Exactly the lines from the one containing "stratiocredentials 's000001-sqlserver' (150, 1751)" through the one containing "data and functionality" in the listing below are to be copied, with the pictures left out.
·····
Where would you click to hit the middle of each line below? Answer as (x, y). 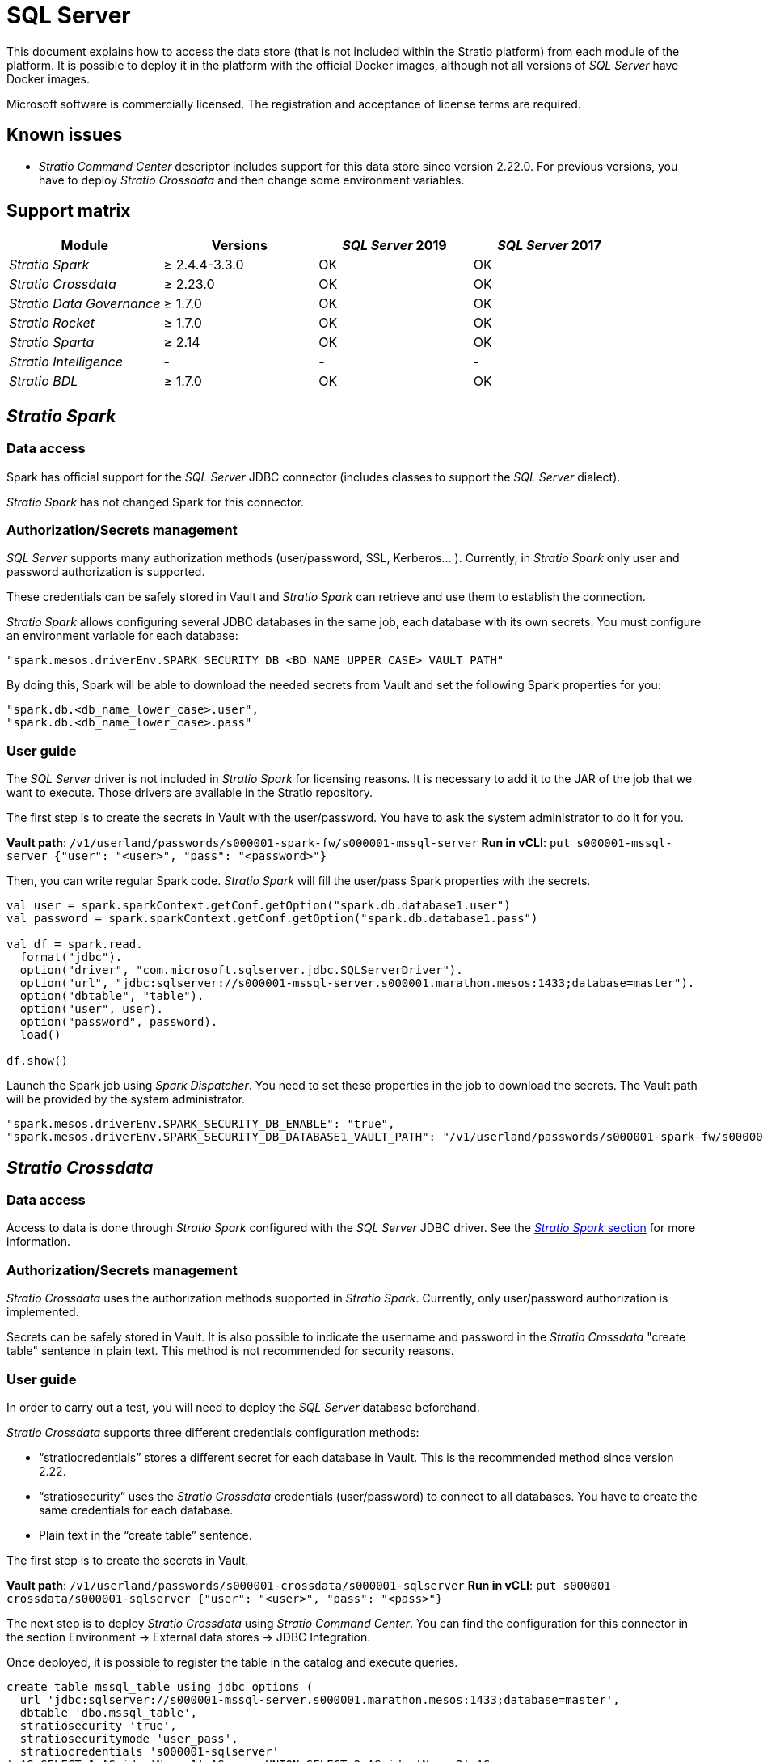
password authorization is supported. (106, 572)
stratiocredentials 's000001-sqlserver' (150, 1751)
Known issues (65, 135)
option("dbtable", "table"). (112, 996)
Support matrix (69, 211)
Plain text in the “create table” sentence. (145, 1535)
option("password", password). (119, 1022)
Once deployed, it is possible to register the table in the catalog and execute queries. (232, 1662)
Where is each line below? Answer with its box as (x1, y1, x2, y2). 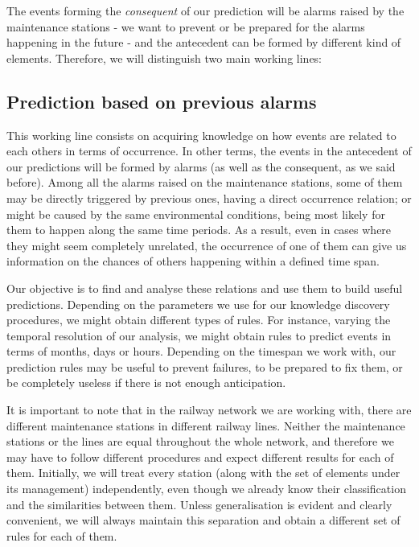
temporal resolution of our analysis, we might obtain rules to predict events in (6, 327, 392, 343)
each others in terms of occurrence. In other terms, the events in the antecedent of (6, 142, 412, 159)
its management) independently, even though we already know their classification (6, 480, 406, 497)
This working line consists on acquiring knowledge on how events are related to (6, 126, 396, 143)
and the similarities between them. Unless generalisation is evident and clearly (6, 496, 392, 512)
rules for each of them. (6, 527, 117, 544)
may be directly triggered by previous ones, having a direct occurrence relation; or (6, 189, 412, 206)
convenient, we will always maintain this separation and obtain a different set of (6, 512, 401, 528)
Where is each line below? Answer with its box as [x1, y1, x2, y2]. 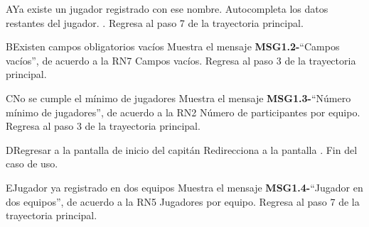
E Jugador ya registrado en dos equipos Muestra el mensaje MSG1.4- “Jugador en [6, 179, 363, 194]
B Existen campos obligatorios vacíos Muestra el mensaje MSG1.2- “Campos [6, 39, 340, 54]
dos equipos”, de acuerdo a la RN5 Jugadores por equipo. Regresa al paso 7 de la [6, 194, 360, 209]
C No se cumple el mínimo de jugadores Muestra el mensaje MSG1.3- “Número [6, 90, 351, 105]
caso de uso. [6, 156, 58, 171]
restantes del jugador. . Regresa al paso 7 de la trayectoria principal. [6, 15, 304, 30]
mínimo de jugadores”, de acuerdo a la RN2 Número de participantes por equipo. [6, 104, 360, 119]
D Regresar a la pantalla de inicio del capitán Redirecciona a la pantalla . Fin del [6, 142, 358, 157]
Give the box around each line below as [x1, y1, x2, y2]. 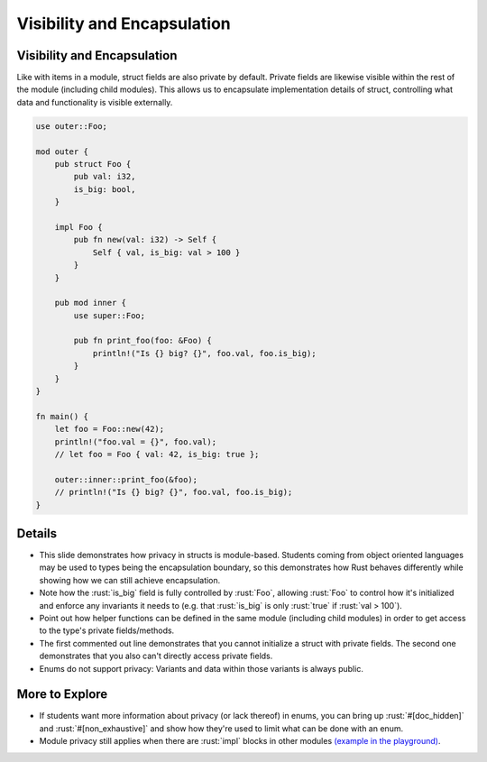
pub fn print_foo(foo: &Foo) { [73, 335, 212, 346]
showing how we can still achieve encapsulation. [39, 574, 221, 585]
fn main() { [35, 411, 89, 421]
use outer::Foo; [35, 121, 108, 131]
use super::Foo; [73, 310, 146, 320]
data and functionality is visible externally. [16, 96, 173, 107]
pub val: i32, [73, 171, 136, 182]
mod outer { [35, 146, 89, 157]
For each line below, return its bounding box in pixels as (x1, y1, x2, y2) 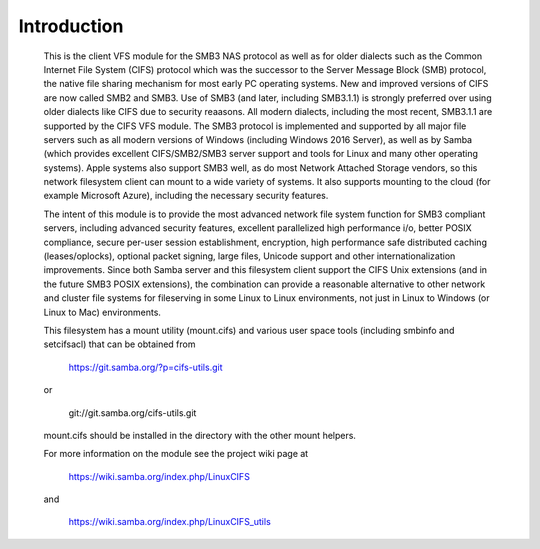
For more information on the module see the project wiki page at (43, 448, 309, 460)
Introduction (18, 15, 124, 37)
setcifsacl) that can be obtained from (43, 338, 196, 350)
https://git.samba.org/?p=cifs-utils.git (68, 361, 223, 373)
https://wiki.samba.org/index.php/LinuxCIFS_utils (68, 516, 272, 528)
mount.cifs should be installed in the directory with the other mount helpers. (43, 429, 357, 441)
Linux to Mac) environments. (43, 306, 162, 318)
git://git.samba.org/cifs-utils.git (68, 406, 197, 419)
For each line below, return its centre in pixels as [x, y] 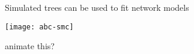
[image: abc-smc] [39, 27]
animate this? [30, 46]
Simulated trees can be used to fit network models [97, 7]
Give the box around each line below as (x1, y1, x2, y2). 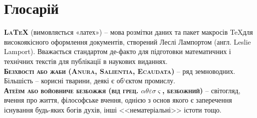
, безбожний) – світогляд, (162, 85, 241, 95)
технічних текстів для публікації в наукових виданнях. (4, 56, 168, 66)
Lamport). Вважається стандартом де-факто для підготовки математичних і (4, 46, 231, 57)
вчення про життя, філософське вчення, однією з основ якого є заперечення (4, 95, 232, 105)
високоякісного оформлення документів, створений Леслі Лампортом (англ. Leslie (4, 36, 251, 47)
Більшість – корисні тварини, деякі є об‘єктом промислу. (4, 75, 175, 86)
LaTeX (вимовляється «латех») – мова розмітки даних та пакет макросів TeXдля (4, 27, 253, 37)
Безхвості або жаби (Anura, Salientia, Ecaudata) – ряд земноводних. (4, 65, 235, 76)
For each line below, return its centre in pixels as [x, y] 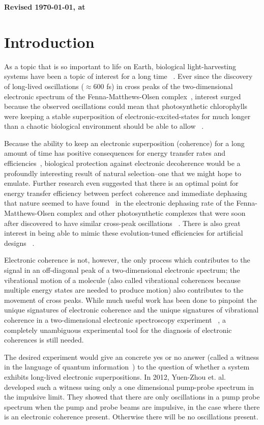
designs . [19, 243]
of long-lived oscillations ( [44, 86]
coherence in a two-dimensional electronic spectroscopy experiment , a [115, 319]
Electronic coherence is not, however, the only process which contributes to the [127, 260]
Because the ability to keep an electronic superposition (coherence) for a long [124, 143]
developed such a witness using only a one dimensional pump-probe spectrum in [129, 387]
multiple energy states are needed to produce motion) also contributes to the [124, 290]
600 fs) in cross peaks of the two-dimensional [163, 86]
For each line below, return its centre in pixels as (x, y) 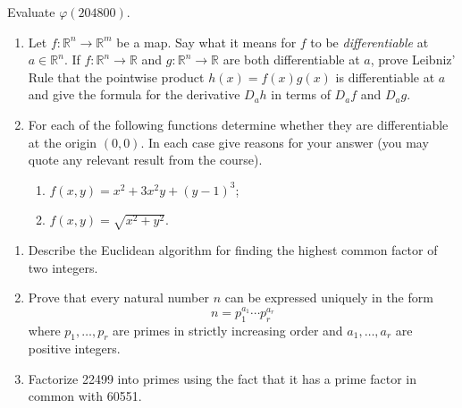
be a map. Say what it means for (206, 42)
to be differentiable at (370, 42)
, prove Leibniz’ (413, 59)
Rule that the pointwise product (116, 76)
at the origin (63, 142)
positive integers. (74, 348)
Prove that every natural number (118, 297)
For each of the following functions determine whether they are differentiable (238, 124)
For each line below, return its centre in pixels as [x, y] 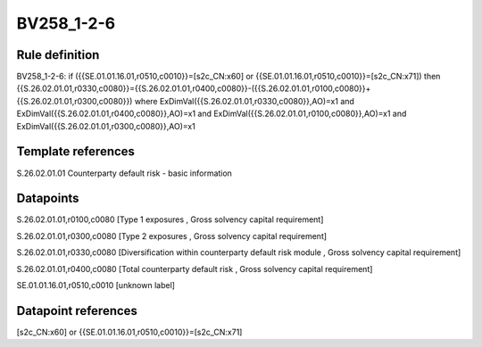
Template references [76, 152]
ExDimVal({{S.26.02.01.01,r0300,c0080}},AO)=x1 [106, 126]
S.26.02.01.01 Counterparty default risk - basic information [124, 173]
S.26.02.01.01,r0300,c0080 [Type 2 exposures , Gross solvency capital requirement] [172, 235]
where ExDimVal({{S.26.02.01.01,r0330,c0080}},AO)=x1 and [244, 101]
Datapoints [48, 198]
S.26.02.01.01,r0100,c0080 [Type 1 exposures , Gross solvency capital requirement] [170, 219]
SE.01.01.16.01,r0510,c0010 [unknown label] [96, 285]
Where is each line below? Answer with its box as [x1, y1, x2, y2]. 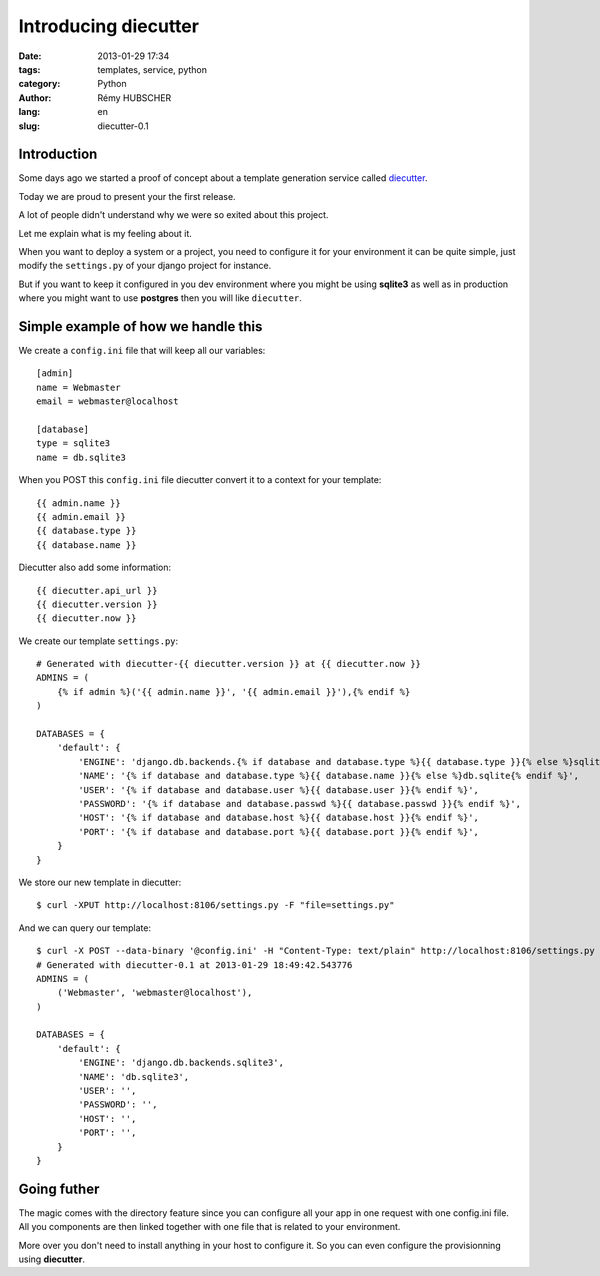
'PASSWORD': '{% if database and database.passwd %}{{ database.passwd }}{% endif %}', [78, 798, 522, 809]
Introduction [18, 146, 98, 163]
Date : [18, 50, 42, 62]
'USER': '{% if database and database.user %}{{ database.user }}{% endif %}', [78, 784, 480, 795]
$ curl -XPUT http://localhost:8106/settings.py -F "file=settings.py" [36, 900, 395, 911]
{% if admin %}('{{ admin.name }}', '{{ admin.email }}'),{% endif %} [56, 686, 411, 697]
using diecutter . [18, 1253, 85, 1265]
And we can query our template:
·····
§ SOLUTION TO THIS EXERCISE:
stratiocredentials 's000001-sqlserver' (150, 1751)
Known issues (65, 135)
option("dbtable", "table"). (112, 996)
Support matrix (69, 211)
Plain text in the “create table” sentence. (145, 1535)
option("password", password). (119, 1022)
Once deployed, it is possible to register the table in the catalog and execute queries. (232, 1662)
Where is each line below? Answer with its box as (x1, y1, x2, y2). 
temporal resolution of our analysis, we might obtain rules to predict events in (6, 327, 392, 343)
each others in terms of occurrence. In other terms, the events in the antecedent of (6, 142, 412, 159)
its management) independently, even though we already know their classification (6, 480, 406, 497)
This working line consists on acquiring knowledge on how events are related to (6, 126, 396, 143)
and the similarities between them. Unless generalisation is evident and clearly (6, 496, 392, 512)
rules for each of them. (6, 527, 117, 544)
may be directly triggered by previous ones, having a direct occurrence relation; or (6, 189, 412, 206)
convenient, we will always maintain this separation and obtain a different set of (6, 512, 401, 528)
Where is each line below? Answer with its box as [x1, y1, x2, y2]. 
E Jugador ya registrado en dos equipos Muestra el mensaje MSG1.4- “Jugador en [6, 179, 363, 194]
B Existen campos obligatorios vacíos Muestra el mensaje MSG1.2- “Campos [6, 39, 340, 54]
dos equipos”, de acuerdo a la RN5 Jugadores por equipo. Regresa al paso 7 de la [6, 194, 360, 209]
C No se cumple el mínimo de jugadores Muestra el mensaje MSG1.3- “Número [6, 90, 351, 105]
caso de uso. [6, 156, 58, 171]
restantes del jugador. . Regresa al paso 7 de la trayectoria principal. [6, 15, 304, 30]
mínimo de jugadores”, de acuerdo a la RN2 Número de participantes por equipo. [6, 104, 360, 119]
D Regresar a la pantalla de inicio del capitán Redirecciona a la pantalla . Fin del [6, 142, 358, 157]
Give the box around each line below as [x1, y1, x2, y2]. 
pub fn print_foo(foo: &Foo) { [73, 335, 212, 346]
showing how we can still achieve encapsulation. [39, 574, 221, 585]
fn main() { [35, 411, 89, 421]
use outer::Foo; [35, 121, 108, 131]
use super::Foo; [73, 310, 146, 320]
data and functionality is visible externally. [16, 96, 173, 107]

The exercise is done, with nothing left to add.